When do you get a tax lien on a property?
Sophia Bowman
[Read: The Guide for First-Time Homebuyers.] A lien is placed on a property when the homeowner fails to pay annual property taxes to the state or local government. The lien is the amount owed and must be paid in order for the sale or refinancing of the property to go through. Other forms of tax debt can also lead to a tax lien on the property.
How can I get a tax lien removed from my house?
To remove the lien you will need to apply for innocent spouse treatment. This is not a guaranteed removal of the lien but if you can satisfy the IRS that you are indeed an innocent spouse they will remove the lien. The process does take time, perhaps a few months after the application is submitted.
Can a property be sold with a lien on it?
Property with a lien attached to it cannot be sold or refinanced until the taxes are paid and the lien is removed. When a lien is issued, a tax lien certificate is created by the municipality that reflects the amount owed on the property, plus any interest or penalties due. These certificates are then auctioned off to the highest bidding investor.
How does the sale of a tax lien certificate help you?
The sale of tax lien certificates also helps homeowners, because it provides them a time during which they can pay the owed taxes. During the auction process, investors will compete to see who will accept the lowest interest rate or bid the highest premium for the tax lien.

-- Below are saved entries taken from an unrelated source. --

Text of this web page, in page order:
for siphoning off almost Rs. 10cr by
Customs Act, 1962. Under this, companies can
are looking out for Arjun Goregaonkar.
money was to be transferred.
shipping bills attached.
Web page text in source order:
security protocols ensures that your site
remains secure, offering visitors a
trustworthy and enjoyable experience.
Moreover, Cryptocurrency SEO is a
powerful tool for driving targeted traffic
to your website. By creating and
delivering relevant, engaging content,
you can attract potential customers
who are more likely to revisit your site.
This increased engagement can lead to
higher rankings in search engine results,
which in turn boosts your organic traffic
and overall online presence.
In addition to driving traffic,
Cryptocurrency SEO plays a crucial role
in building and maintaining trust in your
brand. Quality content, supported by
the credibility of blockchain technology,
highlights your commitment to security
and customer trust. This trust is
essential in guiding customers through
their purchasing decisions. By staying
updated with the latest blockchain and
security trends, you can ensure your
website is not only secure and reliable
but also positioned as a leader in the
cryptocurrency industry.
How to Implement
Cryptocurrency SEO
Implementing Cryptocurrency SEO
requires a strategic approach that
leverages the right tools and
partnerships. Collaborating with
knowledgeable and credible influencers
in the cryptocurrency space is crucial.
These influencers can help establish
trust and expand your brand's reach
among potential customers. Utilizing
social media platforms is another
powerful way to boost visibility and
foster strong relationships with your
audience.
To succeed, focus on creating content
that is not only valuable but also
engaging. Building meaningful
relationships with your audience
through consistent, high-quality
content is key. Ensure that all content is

This gives you the right to take the deed of the property if the owner does not pay off the entire delinquent tax amount, plus any fees within the redemption period, typically 120 days. In most cases, the owner has had months, if not years to pay the taxes before the bidding process.
What happens if you have a lien on your home?

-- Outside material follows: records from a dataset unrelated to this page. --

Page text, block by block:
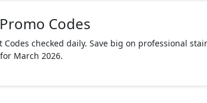
Codes
checked daily. Save big on professional
March 2026.
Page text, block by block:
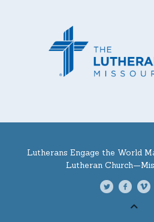
Lutherans Engage the World
Lutheran
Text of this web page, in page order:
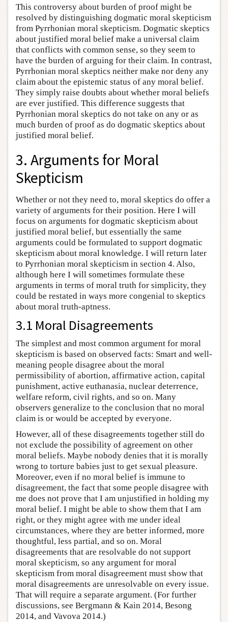
This controversy about burden of proof might be
resolved by distinguishing dogmatic moral skepticism
from Pyrrhonian moral skepticism. Dogmatic skeptics
about justified moral belief make a universal claim
that conflicts with common sense, so they seem to
have the burden of arguing for their claim. In contrast,
Pyrrhonian moral skeptics neither make nor deny any
claim about the epistemic status of any moral belief.
They simply raise doubts about whether moral beliefs
are ever justified. This difference suggests that
Pyrrhonian moral skeptics do not take on any or as
much burden of proof as do dogmatic skeptics about
justified moral belief.
3. Arguments for Moral
Skepticism
Whether or not they need to, moral skeptics do offer a
variety of arguments for their position. Here I will
focus on arguments for dogmatic skepticism about
justified moral belief, but essentially the same
arguments could be formulated to support dogmatic
skepticism about moral knowledge. I will return later
to Pyrrhonian moral skepticism in section 4. Also,
although here I will sometimes formulate these
arguments in terms of moral truth for simplicity, they
could be restated in ways more congenial to skeptics
about moral truth-aptness.
3.1 Moral Disagreements
The simplest and most common argument for moral
skepticism is based on observed facts: Smart and well-
meaning people disagree about the moral
permissibility of abortion, affirmative action, capital
punishment, active euthanasia, nuclear deterrence,
welfare reform, civil rights, and so on. Many
observers generalize to the conclusion that no moral
claim is or would be accepted by everyone.
However, all of these disagreements together still do
not exclude the possibility of agreement on other
moral beliefs. Maybe nobody denies that it is morally
wrong to torture babies just to get sexual pleasure.
Moreover, even if no moral belief is immune to
disagreement, the fact that some people disagree with
me does not prove that I am unjustified in holding my
moral belief. I might be able to show them that I am
right, or they might agree with me under ideal
circumstances, where they are better informed, more
thoughtful, less partial, and so on. Moral
disagreements that are resolvable do not support
moral skepticism, so any argument for moral
skepticism from moral disagreement must show that
moral disagreements are unresolvable on every issue.
That will require a separate argument. (For further
discussions, see Bergmann & Kain 2014, Besong
2014, and Vavova 2014.)
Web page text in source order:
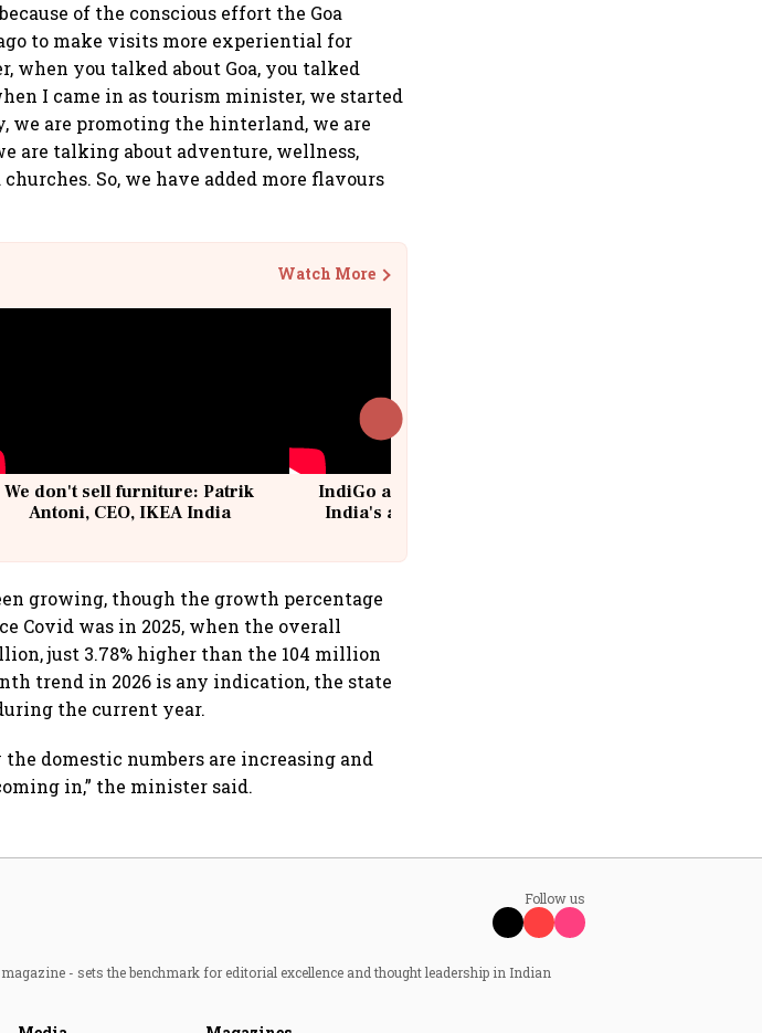
of the conscious effort the Goa
to make visits more experiential for
when you talked about Goa, you talked
I came in as tourism minister, we started
we are promoting the hinterland, we are
are talking about adventure, wellness,
So, we have added more flavours
Watch More
We don't sell furniture: Patrik
Antoni, CEO, IKEA India
IndiGo at 20 | From a startup to
India's aviation giant #IndiGo
growing, though the growth percentage
Covid was in 2025, when the overall
just 3.78% higher than the 104 million
trend in 2026 is any indication, the state
the current year.
domestic numbers are increasing and
in,” the minister said.
Follow us
- sets the benchmark for editorial excellence and thought leadership in Indian
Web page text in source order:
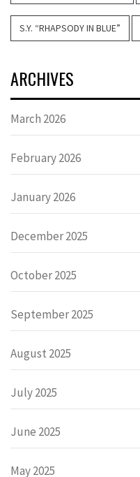
S.Y. “RHAPSODY IN BLUE”
ARCHIVES
March 2026
February 2026
January 2026
December 2025
October 2025
September 2025
August 2025
July 2025
June 2025
May 2025
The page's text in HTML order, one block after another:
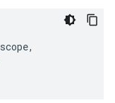
scope,
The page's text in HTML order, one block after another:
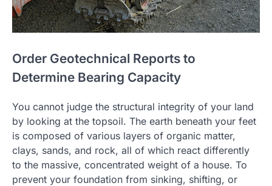
Order Geotechnical Reports to
Determine Bearing Capacity
You cannot judge the structural integrity of your land
by looking at the topsoil. The earth beneath your feet
is composed of various layers of organic matter,
clays, sands, and rock, all of which react differently
to the massive, concentrated weight of a house. To
prevent your foundation from sinking, shifting, or
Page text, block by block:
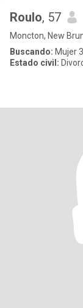
Roulo, 57
Moncton, New
Buscando: Mujer
Estado civil:
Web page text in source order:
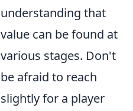
understanding that
value can be found at
various stages. Don't
be afraid to reach
slightly for a player
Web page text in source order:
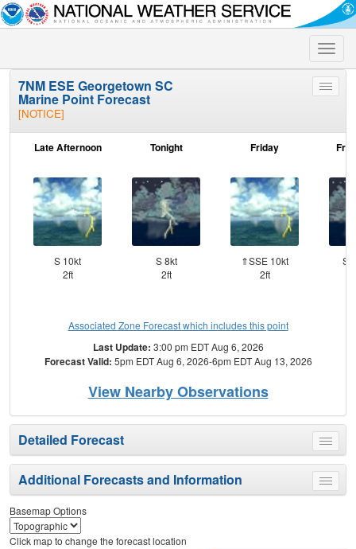
Toggle
Toggle
7NM ESE Georgetown SC
Marine Point Forecast
[NOTICE]
Late Afternoon
S 10kt
2ft
Tonight
S 8kt
2ft
Friday
⇑SSE 10kt
2ft
Associated Zone Forecast which includes this point
Last Update: 3:00 pm EDT Aug 6, 2026
Forecast Valid: 5pm EDT Aug 6, 2026-6pm EDT Aug 13, 2026
View Nearby Observations
Toggle
menu
Detailed Forecast
Toggle
menu
Additional Forecasts and Information
Basemap Options
Click map to change the forecast location
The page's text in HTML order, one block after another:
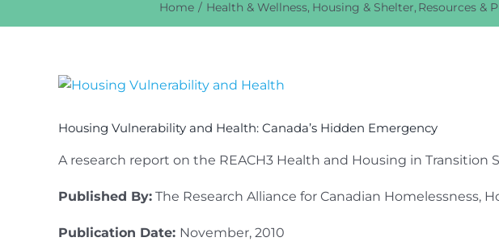
Home Health & Wellness Housing & Shelter Resources &
View
Image
Housing Vulnerability and Health: Canada’s Hidden Emergency
A research report on the REACH3 Health and Housing in Transition
Published By: The Research Alliance for Canadian Homelessness,
Publication Date: November, 2010
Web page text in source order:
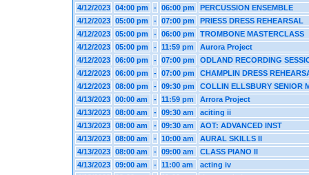
4/12/2023
04:00 pm - 06:00 pm
PERCUSSION ENSEMBLE
4/12/2023
05:00 pm - 07:00 pm
PRIESS DRESS REHEARSAL
4/12/2023
05:00 pm - 06:00 pm
TROMBONE MASTERCLASS
4/12/2023
05:00 pm - 11:59 pm
Aurora Project
4/12/2023
06:00 pm - 07:00 pm
ODLAND RECORDING
4/12/2023
06:00 pm - 07:00 pm
CHAMPLIN DRESS
4/12/2023
08:00 pm - 09:30 pm
COLLIN ELLSBURY SENIOR
4/13/2023
00:00 am - 11:59 pm
Arrora Project
4/13/2023
08:00 am - 09:30 am
aciting ii
4/13/2023
08:00 am - 09:30 am
AOT: ADVANCED INST
4/13/2023
08:00 am - 10:00 am
AURAL SKILLS II
4/13/2023
08:00 am - 09:00 am
CLASS PIANO II
4/13/2023
09:00 am - 11:00 am
acting iv

If you fail to keep current on your property taxes or other municipal charges, like a sewer or water bill, the past-due amount becomes a lien on your home. All states have laws that allow the local government to then sell your home through a tax lien process to collect the delinquent taxes.
What happens if you don’t pay your property taxes?

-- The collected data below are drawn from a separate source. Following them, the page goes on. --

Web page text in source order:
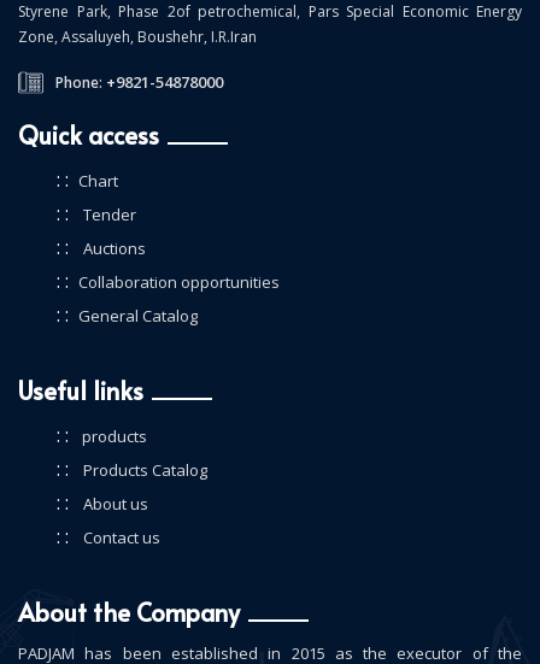
Styrene Park, Phase 2of petrochemical, Pars Special Economic Energy
Zone, Assaluyeh, Boushehr, I.R.Iran
Phone: +9821-54878000
Quick access
: : Chart
: : Tender
: : Auctions
: : Collaboration opportunities
: : General Catalog
Useful links
: : products
: : Products Catalog
: : About us
: : Contact us
About the Company
PADJAM has been established in 2015 as the executor of the
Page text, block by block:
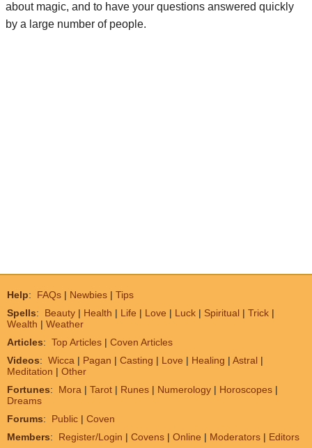
about magic, and to have your questions answered quickly
by a large number of people.
Help: FAQs | Newbies | Tips
Spells: Beauty | Health | Life | Love | Luck | Spiritual | Trick |
Wealth | Weather
Articles: Top Articles | Coven Articles
Videos: Wicca | Pagan | Casting | Love | Healing | Astral |
Meditation | Other
Fortunes: Mora | Tarot | Runes | Numerology | Horoscopes |
Dreams
Forums: Public | Coven
Members: Register/Login | Covens | Online | Moderators | Editors
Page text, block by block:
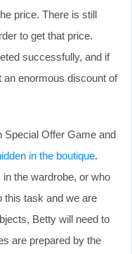
price. There is still
to get that price.
successfully, and if
an enormous discount of
Special Offer Game and
in the boutique.
the wardrobe, or who
this task and we are
Betty will need to
are prepared by the
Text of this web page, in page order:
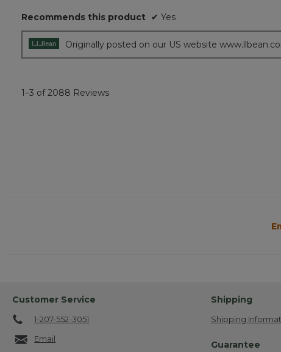
Recommends this product ✔ Yes
Originally posted on our US website
1–3 of 2088 Reviews
Customer Service
1-207-552-3051
Email
Shipping
Shipping
Guarantee

If you don’t pay your property taxes (or other municipal charges such as a sewer or water bill), the past-due amount becomes a lien on your home. All states have laws that allow the local government to then sell your home through the tax lien process to collect the delinquent taxes.
Can a property tax lien sale be invalidated?
If you pay the delinquent taxes before the start of the sale, the sale will not take place. Setting aside the sale. If you can’t redeem the home, you might be able to set aside (invalidate) the tax sale after it has occurred by showing, for example: a good reason why you neglected to pay the past-due amounts.